The Nazi occupation of Latvia brought the atrocities of the holocaust with it. The first mass murders of Jews began in 1941 with the largest actions taking place in Riga, Daugavpils, and Liepāja, as well as in other smaller towns.
Minister of Foreign Affairs Edgars Rinkēvičs provided an early reminder of the occasion on social media.
Today Latvia mourns thousands and thousands of Jews that have been murdered by Nazis and their collaborators during #Holocaust, hate speech and totalitarian ideologies form the basis for such horrific crimes, this is why we must continuously remind history and say #NeverAgain pic.twitter.com/xLYzrTj1JK
— Edgars Rinkēvičs (@edgarsrinkevics) July 4, 2020
State President Egils Levits, who himself has partly Jewish family heritage, laid flowers at a special ceremony on July 3 at the site of the former Rīga Great Choral Synagogue, burned to the ground in one of the most horrific episodes of the Second World War in Latvia.
Officials including Prime Minister Krišjānis Kariņš and Saeima speaker Ināra Mūrniece also attended the ceremony, along with leaders of Latvia's Jewish community.
?FOTO: Valsts prezidents Egils Levits piedalās Ebreju tautas genocīda upuru piemiņas dienai veltītajā ziedu nolikšanas ceremonijā https://t.co/1Xk6oKAIwo
— Valsts prezidents (@Rigas_pils) July 3, 2020
More information about those horrific events can be read at the website of the Museum of the Occupation of Latvia which records:
"The first mass murders of Latvian Jews started in July and continued until September.
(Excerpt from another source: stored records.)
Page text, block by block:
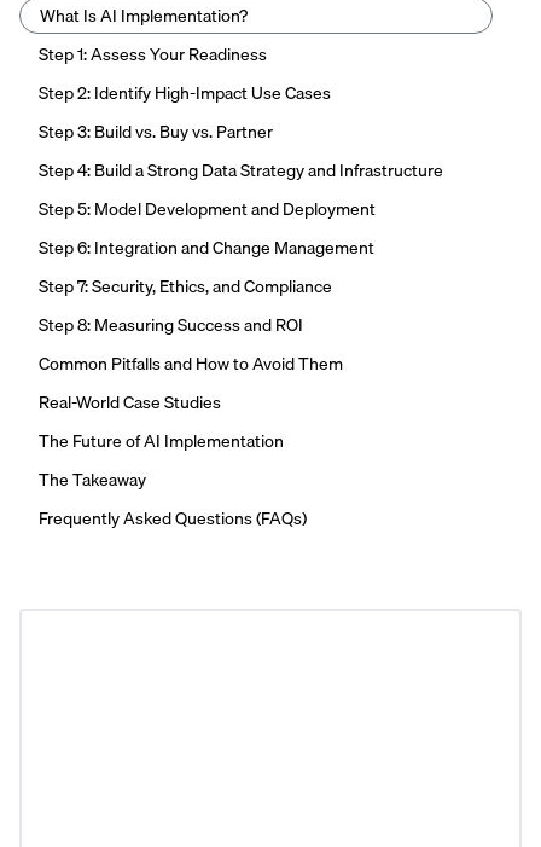
What Is AI Implementation?
Step 1: Assess Your Readiness
Step 2: Identify High-Impact Use Cases
Step 3: Build vs. Buy vs. Partner
Step 4: Build a Strong Data Strategy and Infrastructure
Step 5: Model Development and Deployment
Step 6: Integration and Change Management
Step 7: Security, Ethics, and Compliance
Step 8: Measuring Success and ROI
Common Pitfalls and How to Avoid Them
Real-World Case Studies
The Future of AI Implementation
The Takeaway
Frequently Asked Questions (FAQs)
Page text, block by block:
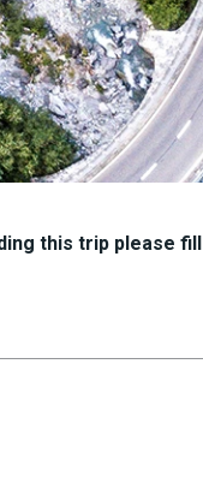
this trip please fill
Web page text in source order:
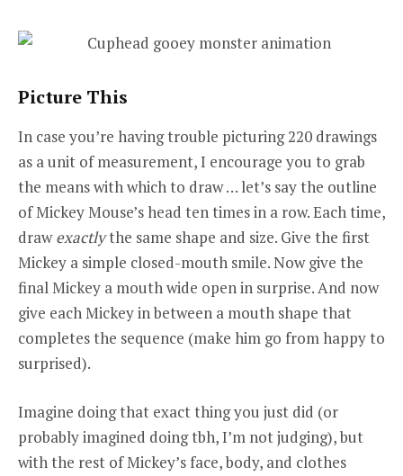
Picture This
In case you’re having trouble picturing 220 drawings
as a unit of measurement, I encourage you to grab
the means with which to draw … let’s say the outline
of Mickey Mouse’s head ten times in a row. Each time,
drawexactlythe same shape and size. Give the first
Mickey a simple closed-mouth smile. Now give the
final Mickey a mouth wide open in surprise. And now
give each Mickey in between a mouth shape that
completes the sequence (make him go from happy to
surprised).
Imagine doing that exact thing you just did (or
probably imagined doing tbh, I’m not judging), but
with the rest of Mickey’s face, body, and clothes
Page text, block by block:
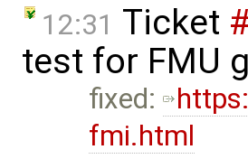
12:31 Ticket
test for FMU
fixed:
fmi.html
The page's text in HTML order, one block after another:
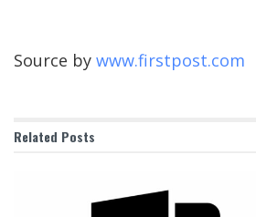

Groups of Jews were ordered to be shot in Riga, Daugavpils and in many smaller towns. Recent research shows that all these actions were organised by the German authorities but usually carried out by Latvian auxiliaries without direct German involvement.
"In September, the remaining Jews in Riga were herded into a fenced-in ghetto in the city's Moscow Suburb and forcibly kept there under guard.
"From the Riga Ghetto, under the direct supervision of Friedrich Jeckeln, about 25,000 Jews were driven on foot to Rumbula Forest, on the outskirts of Riga, and murdered there in two operations— on 30 November and 8 December 1941. Latvians performed guard duties; Jeckeln's SS men shot the victims."
"About 3000 Jews from Liepāja were murdered between 15 and 17 December. This was practically the end of the mass annihilation of approximately 70,000 Latvian Jews."